# Beautiful Snakes!



## orionmystery (Mar 9, 2015)

A female Wagler's Pit Viper (Tropidolaemus wagleri). Selangor, Malaysia.



Tropidolaemus wagleri_MG_6688 copy by Kurt (orionmystery.blogspot.com), on Flickr

Cute little baby Triangle Keelback (Xenochrophis trianguligerus) sleeping on a fern at night. Malaysia.



Xenochrophis trianguligerus_MG_6391 copy by Kurt (orionmystery.blogspot.com), on Flickr

Too cute . Blunt-headed Slug Snake (Aplopeltura boa). Pahang, Malaysia.



_MG_5796 copy by Kurt (orionmystery.blogspot.com), on Flickr

Cute little Common Mock Viper (Psammodynastes pulverulentus) we spotted on a small leaf. Pahang, Malaysia.



Psammodynastes pulverulentus_MG_5742 copy by Kurt (orionmystery.blogspot.com), on Flickr




Psammodynastes pulverulentus_MG_5744 copy by Kurt (orionmystery.blogspot.com), on Flickr

Strikingly beautiful juvenile Mangrove Snake/Golden Ringed Cat Snake (Boiga dendrophila). Malaysia.
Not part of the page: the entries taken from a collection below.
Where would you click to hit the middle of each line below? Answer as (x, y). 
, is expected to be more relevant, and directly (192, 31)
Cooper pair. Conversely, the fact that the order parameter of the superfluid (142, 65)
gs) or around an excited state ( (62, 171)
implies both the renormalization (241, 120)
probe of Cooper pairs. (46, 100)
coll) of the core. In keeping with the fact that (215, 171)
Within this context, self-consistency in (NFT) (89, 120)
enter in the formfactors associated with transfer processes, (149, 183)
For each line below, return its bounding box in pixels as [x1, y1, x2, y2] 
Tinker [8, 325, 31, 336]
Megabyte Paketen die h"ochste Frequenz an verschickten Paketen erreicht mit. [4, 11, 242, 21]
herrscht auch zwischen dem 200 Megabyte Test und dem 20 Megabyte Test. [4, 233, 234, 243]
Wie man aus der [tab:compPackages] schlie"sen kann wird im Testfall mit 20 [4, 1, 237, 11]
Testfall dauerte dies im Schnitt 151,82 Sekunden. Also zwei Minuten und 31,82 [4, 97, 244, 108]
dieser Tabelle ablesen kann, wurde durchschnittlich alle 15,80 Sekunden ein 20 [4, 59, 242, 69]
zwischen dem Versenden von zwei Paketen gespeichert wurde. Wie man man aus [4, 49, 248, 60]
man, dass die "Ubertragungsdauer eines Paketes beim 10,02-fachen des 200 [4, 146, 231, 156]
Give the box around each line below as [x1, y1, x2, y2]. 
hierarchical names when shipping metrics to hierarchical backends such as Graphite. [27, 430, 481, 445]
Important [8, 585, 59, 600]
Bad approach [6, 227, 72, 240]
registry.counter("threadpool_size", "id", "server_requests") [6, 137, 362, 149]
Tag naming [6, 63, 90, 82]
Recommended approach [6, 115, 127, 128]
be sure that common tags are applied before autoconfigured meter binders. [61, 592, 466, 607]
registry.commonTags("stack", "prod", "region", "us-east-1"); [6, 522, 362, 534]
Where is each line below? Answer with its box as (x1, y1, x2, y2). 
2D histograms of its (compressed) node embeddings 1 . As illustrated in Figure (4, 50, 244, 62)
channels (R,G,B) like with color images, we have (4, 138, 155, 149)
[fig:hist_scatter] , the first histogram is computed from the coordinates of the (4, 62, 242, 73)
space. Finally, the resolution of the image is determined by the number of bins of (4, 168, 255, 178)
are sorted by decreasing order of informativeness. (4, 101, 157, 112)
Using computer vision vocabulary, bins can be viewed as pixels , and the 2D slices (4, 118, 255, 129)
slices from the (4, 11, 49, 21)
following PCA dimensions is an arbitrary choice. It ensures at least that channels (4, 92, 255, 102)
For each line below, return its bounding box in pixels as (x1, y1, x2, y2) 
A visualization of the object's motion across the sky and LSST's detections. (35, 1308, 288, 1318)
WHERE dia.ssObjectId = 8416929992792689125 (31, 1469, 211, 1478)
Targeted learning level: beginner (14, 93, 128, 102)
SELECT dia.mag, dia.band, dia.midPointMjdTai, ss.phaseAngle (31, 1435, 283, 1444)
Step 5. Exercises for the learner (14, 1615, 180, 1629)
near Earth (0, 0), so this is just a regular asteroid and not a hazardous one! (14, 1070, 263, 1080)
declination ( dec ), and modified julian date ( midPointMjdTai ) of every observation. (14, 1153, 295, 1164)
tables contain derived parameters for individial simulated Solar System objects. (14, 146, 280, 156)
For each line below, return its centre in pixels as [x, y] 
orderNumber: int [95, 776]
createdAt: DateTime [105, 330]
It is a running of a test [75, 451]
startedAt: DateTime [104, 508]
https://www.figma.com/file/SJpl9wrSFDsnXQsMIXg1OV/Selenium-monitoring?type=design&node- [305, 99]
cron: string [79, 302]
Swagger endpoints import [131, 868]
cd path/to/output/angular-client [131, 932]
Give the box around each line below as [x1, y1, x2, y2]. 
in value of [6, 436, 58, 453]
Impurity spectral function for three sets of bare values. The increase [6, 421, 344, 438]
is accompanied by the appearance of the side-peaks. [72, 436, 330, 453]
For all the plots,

Boiga dendrophila_MG_6006 copy by Kurt (orionmystery.blogspot.com), on Flickr

Face to face with a strikingly beautiful juvenile Mangrove Snake/Golden Ringed Cat Snake (Boiga dendrophila). Malaysia. Bonus ant too!



Boiga dendrophila_MG_6038 stk copy by Kurt (orionmystery.blogspot.com), on Flickr




Boiga dendrophila_MG_6055 copy by Kurt (orionmystery.blogspot.com), on Flickr

More snakes of Malaysia: Tropical Snakes Up Close with Nature


----------



## waday (Mar 9, 2015)

I've always had a fascination with snakes. That blunt-headed slug snake is really, really cute. I also really like the face-to-face shot! I love the detail you've captured in their scales!


----------



## annamaria (Mar 9, 2015)

Great capture of the Mangrove, really beautiful snake.  The blunt headed slug snake is too cute! I would love to pet it


----------



## orionmystery (Mar 9, 2015)

waday said:


> I've always had a fascination with snakes. That blunt-headed slug snake is really, really cute. I also really like the face-to-face shot! I love the detail you've captured in their scales!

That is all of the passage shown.